The Last Word: Alan Arkin
Credit: Carlo Allegri / Corbis

What's the best advice you've ever received?
Best? The best? I don't know why we have to put things in boxes of superlatives. That isolates them. Life is fluid, and the minute you start trying to put a line around something, it will deceive you and go away. Somebody introduced that idea to me about six or seven years ago. And the more I thought about it, and the more I tried to live by it, the happier I got.

You spent some time in psychotherapy. Was it productive? Did you enjoy it?
Psychotherapy was good – it introduced me to an interior life, but enjoy is not an operative word. Digging into your unconscious can be painful and it can be exciting, but it introduced me to an interior life; it gave me the courage to keep pursuing it after I got out of psychotherapy.

What advice would you give to the younger you?
Everything's going to be OK.

How does an actor survive for so long in Hollywood?
By not living in Hollywood. Also, by just deciding you're not gonna die. Once you decide that, the possibility of having a long career becomes much easier.

How should a man handle fame?
By laughing at it. By recognizing that it's not gonna be consistent. You have to think of your career the way you look at the ocean, deciding which wave you're gonna take and which waves you're not gonna take. Some of the waves are going to be big, some are gonna be small, sometimes the sea is going to be calm. Your career is not going to be one steady march upward to glory. And it's not going to be what you think it is. No matter what your plans are for yourself, it'll end up being different from what you anticipated.

What were your plans for yourself?
What most actors' plans are for themselves, though they don't really admit it – self-respect. My manager, whom I'm crazy about, for years said to me, "These wonderful producers, they love you, they love you!" Finally, after about 15 years of that, I said, "Stella, you gotta stop telling me that. I don't want to hear any more about the producers who love me. I know who loves me and who doesn't love me. Just tell me who likes my work."

You worked with the famously curmudgeonly Peter Falk, on one of the all-time great comedies, The In-Laws. How do you work with such a grouch?
For the first week of the shoot, Peter was grousing and complaining and muttering to himself. I went to his secretary finally, and I asked, "What's with Peter? Everything seems like it's going really well." She said, "He's upset because he has nothing to complain about." So I started just needling him and needling him until he started cracking up. Then we became pals.

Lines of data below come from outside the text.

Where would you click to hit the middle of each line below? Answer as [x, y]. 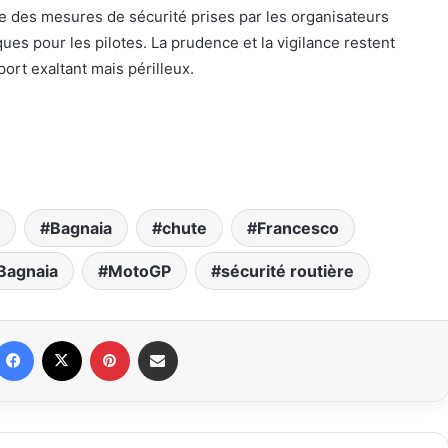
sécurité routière [287, 270]
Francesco [298, 227]
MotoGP [139, 270]
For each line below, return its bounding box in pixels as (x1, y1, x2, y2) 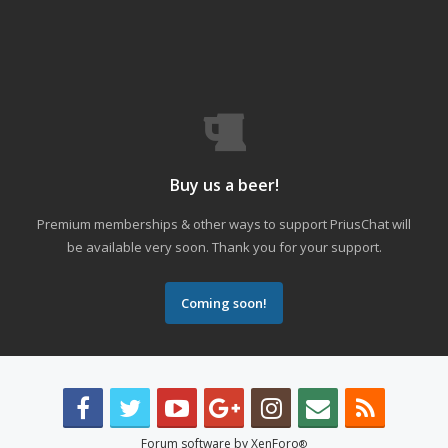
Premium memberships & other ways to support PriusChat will (37, 215, 411, 233)
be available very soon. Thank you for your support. (66, 238, 382, 256)
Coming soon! (181, 294, 267, 312)
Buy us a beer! (169, 174, 279, 196)
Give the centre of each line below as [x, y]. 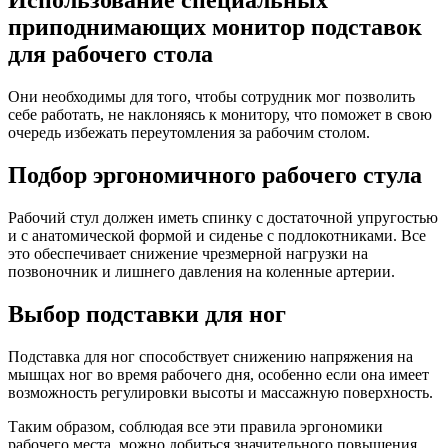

How should a man handle regret?
By fixing it. I don't believe there's anything in life you can't go back and fix. The ancient Vedas – the oldest Hindu philosophy – and modern science agree that time is an illusion. If that's true, there's no such thing as a past or a future – it's all one huge now. So what you fix now affects the past and the future. I've seen it happen. If you have the courage to put it into practice, it's kind of miraculous. If you have a million regrets, get out there and attend to them. It's never too late to fix things.

You once described giving an actress a bit of bad news, watching her store her reaction for later use – and being revolted by your own profession.
It was a defining moment. I had done it myself many, many times, and that was one of the things I found horrible. I don't do that anymore. Until my late ­forties, early fifties, acting was the reason for my existence. Now it's simply a reflection of my existence.

What do you think your legacy will be?
I wrote my epitaph: He started out a particle and ended up a wave.